**Exercise directions**
Omitting all images, set down every line below exactly as it appears.

**Exercise material**
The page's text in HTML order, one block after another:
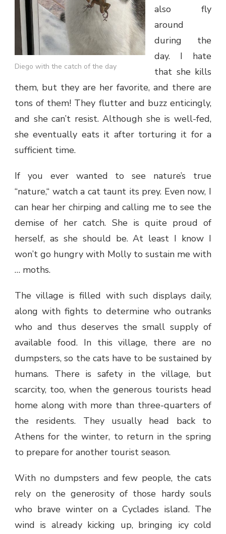
Diego with the catch of the day
also fly
around
during the
day. I hate
that she kills
them, but they are her favorite, and there are
tons of them! They flutter and buzz enticingly,
and she can’t resist. Although she is well-fed,
she eventually eats it after torturing it for a
sufficient time.
If you ever wanted to see nature’s true
“nature,“ watch a cat taunt its prey. Even now, I
can hear her chirping and calling me to see the
demise of her catch. She is quite proud of
herself, as she should be. At least I know I
won’t go hungry with Molly to sustain me with
… moths.
The village is filled with such displays daily,
along with fights to determine who outranks
who and thus deserves the small supply of
available food. In this village, there are no
dumpsters, so the cats have to be sustained by
humans. There is safety in the village, but
scarcity, too, when the generous tourists head
home along with more than three-quarters of
the residents. They usually head back to
Athens for the winter, to return in the spring
to prepare for another tourist season.
With no dumpsters and few people, the cats
rely on the generosity of those hardy souls
who brave winter on a Cyclades island. The
wind is already kicking up, bringing icy cold

**Solution to this task**
The page's text in HTML order, one block after another:
Diego with the catch of the day
also fly
around
during the
day. I hate
that she kills
them, but they are her favorite, and there are
tons of them! They flutter and buzz enticingly,
and she can’t resist. Although she is well-fed,
she eventually eats it after torturing it for a
sufficient time.
If you ever wanted to see nature’s true
“nature,“ watch a cat taunt its prey. Even now, I
can hear her chirping and calling me to see the
demise of her catch. She is quite proud of
herself, as she should be. At least I know I
won’t go hungry with Molly to sustain me with
… moths.
The village is filled with such displays daily,
along with fights to determine who outranks
who and thus deserves the small supply of
available food. In this village, there are no
dumpsters, so the cats have to be sustained by
humans. There is safety in the village, but
scarcity, too, when the generous tourists head
home along with more than three-quarters of
the residents. They usually head back to
Athens for the winter, to return in the spring
to prepare for another tourist season.
With no dumpsters and few people, the cats
rely on the generosity of those hardy souls
who brave winter on a Cyclades island. The
wind is already kicking up, bringing icy cold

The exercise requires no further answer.